• Stored dataset items
───

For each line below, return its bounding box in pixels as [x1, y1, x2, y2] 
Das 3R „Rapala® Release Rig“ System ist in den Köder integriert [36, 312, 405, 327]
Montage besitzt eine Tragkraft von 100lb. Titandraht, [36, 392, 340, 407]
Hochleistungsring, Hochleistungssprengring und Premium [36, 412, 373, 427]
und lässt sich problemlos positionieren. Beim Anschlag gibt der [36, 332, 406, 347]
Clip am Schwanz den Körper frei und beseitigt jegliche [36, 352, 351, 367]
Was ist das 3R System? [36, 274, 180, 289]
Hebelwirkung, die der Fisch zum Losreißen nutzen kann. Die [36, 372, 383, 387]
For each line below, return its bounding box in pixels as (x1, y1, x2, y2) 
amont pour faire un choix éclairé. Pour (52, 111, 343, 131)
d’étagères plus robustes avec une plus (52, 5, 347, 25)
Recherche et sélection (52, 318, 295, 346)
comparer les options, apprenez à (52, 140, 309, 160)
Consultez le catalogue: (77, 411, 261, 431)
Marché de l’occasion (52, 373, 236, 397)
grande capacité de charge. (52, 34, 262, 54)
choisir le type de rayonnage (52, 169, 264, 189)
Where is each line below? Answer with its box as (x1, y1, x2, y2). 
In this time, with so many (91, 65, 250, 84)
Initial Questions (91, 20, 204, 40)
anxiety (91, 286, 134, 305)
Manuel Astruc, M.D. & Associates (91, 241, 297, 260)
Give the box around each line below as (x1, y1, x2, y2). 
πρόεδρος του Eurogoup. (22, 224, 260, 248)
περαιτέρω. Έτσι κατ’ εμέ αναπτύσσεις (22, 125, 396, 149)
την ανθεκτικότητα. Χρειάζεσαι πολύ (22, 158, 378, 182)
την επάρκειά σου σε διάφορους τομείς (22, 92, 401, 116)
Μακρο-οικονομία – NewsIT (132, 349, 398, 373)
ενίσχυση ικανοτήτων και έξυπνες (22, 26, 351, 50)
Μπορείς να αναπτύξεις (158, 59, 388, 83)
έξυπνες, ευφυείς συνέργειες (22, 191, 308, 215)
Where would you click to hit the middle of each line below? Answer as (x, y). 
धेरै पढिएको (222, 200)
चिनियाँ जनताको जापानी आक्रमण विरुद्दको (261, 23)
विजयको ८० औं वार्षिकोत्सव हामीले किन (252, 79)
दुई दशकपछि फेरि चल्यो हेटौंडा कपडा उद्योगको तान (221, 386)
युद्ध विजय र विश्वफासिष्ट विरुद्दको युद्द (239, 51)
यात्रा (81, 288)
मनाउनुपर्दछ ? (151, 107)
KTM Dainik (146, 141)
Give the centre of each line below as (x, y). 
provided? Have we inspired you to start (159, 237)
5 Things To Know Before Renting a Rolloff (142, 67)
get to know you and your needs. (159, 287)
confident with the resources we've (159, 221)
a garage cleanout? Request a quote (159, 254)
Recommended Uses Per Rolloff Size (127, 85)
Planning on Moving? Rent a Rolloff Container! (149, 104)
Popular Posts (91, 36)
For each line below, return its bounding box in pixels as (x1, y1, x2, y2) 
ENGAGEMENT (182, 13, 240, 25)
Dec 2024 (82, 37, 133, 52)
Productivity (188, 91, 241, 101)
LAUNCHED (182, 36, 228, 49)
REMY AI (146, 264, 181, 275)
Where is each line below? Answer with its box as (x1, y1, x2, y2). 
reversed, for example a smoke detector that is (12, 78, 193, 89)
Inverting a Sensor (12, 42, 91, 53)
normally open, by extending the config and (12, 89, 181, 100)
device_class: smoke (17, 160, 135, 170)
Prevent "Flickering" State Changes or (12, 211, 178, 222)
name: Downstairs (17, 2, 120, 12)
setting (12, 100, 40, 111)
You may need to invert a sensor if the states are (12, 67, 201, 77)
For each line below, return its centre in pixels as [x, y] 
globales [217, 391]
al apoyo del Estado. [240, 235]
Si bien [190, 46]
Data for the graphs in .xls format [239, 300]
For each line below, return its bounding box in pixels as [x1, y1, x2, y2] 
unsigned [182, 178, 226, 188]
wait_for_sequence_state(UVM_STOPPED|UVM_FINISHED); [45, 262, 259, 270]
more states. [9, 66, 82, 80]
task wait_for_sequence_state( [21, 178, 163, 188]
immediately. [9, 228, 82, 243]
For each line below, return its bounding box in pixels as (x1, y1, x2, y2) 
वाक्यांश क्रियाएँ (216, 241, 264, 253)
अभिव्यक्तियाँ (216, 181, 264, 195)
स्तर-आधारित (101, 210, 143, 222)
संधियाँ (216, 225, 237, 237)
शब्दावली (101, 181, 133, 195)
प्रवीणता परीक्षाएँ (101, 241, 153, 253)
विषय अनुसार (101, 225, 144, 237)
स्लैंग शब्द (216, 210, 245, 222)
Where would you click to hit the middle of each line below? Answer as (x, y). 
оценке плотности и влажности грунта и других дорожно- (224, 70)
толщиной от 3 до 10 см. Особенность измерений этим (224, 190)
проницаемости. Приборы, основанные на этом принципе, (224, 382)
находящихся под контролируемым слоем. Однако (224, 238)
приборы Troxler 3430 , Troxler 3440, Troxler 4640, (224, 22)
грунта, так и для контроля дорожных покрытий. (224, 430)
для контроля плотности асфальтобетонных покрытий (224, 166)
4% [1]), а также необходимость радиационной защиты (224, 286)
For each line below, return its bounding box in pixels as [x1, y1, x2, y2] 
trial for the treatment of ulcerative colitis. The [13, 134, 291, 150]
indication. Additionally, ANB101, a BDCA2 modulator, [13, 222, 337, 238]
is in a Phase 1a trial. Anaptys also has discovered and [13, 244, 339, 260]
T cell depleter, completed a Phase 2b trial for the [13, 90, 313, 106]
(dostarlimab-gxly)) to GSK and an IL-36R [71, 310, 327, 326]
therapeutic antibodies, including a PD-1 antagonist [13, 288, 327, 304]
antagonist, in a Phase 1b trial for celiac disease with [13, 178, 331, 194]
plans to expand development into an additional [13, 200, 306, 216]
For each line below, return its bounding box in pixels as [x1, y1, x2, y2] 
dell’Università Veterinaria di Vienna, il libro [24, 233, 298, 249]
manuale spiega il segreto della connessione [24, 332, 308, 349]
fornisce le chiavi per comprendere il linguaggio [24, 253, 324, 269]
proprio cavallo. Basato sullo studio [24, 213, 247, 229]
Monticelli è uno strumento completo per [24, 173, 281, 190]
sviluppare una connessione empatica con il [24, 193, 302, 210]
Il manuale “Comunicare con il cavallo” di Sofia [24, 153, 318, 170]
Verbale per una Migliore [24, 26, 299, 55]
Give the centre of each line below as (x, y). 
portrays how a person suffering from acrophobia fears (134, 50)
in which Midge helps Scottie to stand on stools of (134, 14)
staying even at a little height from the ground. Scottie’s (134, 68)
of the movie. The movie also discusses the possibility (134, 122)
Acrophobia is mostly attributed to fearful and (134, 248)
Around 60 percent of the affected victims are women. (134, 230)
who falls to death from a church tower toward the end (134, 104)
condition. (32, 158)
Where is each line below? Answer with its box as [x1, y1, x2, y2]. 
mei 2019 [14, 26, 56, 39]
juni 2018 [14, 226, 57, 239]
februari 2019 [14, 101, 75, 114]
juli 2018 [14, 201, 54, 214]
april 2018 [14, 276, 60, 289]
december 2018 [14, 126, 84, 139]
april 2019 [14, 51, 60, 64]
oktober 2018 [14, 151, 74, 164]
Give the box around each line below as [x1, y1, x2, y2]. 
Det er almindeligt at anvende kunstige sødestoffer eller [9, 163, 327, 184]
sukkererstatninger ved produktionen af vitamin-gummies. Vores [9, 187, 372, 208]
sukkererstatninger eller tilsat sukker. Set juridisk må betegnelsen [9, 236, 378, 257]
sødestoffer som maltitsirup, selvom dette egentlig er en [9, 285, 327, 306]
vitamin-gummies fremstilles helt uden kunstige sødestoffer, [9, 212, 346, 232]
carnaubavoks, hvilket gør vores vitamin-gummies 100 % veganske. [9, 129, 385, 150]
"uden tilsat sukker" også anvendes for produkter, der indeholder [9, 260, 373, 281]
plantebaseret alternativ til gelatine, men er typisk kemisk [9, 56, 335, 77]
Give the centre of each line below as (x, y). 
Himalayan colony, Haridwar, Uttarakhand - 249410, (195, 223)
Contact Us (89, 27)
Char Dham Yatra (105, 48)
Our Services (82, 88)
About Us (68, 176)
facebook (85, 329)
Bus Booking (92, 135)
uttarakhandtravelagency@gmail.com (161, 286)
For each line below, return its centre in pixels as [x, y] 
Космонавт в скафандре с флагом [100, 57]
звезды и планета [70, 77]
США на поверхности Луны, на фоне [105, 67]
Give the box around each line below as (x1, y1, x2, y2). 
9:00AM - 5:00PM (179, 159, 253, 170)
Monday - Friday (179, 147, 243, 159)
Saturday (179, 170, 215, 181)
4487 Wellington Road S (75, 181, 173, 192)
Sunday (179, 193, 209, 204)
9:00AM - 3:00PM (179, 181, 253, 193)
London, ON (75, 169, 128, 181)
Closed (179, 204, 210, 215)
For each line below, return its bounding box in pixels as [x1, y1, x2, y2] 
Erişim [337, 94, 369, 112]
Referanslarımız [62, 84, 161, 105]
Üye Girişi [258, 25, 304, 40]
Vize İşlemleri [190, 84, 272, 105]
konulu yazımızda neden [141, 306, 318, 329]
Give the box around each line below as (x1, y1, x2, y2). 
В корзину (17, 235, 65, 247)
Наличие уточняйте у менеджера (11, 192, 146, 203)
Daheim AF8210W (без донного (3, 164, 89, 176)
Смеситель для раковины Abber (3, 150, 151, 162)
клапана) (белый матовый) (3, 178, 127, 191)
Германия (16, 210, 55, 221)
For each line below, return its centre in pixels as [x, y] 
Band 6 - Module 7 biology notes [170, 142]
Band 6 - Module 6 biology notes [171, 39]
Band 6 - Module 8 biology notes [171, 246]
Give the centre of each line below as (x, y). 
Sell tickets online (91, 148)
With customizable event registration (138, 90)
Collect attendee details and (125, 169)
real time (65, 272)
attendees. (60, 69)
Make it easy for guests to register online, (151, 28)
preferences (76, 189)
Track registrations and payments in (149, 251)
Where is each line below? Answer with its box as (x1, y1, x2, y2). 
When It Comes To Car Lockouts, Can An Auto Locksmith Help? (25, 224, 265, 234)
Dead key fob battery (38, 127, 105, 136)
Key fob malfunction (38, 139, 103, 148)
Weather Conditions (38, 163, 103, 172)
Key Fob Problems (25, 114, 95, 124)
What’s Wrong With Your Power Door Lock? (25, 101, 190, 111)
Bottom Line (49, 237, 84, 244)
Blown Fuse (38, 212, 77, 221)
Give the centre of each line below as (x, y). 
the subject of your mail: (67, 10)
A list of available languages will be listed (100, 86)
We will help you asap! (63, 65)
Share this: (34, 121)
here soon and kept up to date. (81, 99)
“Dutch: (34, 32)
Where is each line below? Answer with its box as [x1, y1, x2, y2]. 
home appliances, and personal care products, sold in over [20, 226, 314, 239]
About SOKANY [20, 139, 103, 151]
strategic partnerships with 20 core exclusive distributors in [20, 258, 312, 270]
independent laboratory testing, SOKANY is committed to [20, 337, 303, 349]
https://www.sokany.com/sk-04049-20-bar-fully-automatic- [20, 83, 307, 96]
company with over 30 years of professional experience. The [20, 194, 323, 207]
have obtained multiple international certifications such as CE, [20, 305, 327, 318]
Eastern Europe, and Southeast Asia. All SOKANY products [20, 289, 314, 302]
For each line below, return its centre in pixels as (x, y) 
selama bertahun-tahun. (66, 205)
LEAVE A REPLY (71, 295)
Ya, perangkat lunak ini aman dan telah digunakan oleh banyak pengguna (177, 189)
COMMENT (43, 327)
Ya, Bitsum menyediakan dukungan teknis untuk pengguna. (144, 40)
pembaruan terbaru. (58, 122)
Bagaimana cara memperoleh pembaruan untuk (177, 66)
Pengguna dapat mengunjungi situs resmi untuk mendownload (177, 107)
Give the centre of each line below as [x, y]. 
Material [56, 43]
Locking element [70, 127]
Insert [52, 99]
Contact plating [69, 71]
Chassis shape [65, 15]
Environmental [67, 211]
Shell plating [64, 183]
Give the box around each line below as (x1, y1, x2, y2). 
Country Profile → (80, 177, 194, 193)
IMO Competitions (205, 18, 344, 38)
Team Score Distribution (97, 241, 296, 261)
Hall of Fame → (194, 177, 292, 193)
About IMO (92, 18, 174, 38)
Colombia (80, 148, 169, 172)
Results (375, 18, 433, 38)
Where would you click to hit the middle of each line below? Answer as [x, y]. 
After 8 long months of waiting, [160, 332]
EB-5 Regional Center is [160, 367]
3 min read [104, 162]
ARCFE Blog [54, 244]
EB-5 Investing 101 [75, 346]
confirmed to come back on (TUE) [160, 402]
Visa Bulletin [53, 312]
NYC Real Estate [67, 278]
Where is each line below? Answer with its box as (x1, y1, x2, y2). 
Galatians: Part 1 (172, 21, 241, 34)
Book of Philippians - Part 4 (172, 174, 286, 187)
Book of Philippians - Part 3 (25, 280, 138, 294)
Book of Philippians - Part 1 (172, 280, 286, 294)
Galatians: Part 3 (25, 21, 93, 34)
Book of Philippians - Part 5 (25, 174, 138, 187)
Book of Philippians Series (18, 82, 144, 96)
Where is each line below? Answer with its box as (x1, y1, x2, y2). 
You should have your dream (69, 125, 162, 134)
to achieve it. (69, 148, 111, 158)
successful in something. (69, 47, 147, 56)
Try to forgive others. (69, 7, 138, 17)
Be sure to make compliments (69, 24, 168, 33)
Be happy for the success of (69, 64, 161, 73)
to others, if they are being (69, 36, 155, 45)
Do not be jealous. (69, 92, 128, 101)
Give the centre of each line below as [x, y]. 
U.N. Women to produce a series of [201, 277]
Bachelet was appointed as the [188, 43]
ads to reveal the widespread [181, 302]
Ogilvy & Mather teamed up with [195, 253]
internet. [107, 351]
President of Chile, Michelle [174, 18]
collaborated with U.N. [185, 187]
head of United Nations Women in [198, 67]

───

• What is expected
Although the records may continue, retype only the lines from the first one through the one containing "Marché de l’occasion (52, 373, 236, 397)", exactly as they appear.

• Completed task
For each line below, return its bounding box in pixels as [x1, y1, x2, y2] 
Das 3R „Rapala® Release Rig“ System ist in den Köder integriert [36, 312, 405, 327]
Montage besitzt eine Tragkraft von 100lb. Titandraht, [36, 392, 340, 407]
Hochleistungsring, Hochleistungssprengring und Premium [36, 412, 373, 427]
und lässt sich problemlos positionieren. Beim Anschlag gibt der [36, 332, 406, 347]
Clip am Schwanz den Körper frei und beseitigt jegliche [36, 352, 351, 367]
Was ist das 3R System? [36, 274, 180, 289]
Hebelwirkung, die der Fisch zum Losreißen nutzen kann. Die [36, 372, 383, 387]
For each line below, return its bounding box in pixels as (x1, y1, x2, y2) 
amont pour faire un choix éclairé. Pour (52, 111, 343, 131)
d’étagères plus robustes avec une plus (52, 5, 347, 25)
Recherche et sélection (52, 318, 295, 346)
comparer les options, apprenez à (52, 140, 309, 160)
Consultez le catalogue: (77, 411, 261, 431)
Marché de l’occasion (52, 373, 236, 397)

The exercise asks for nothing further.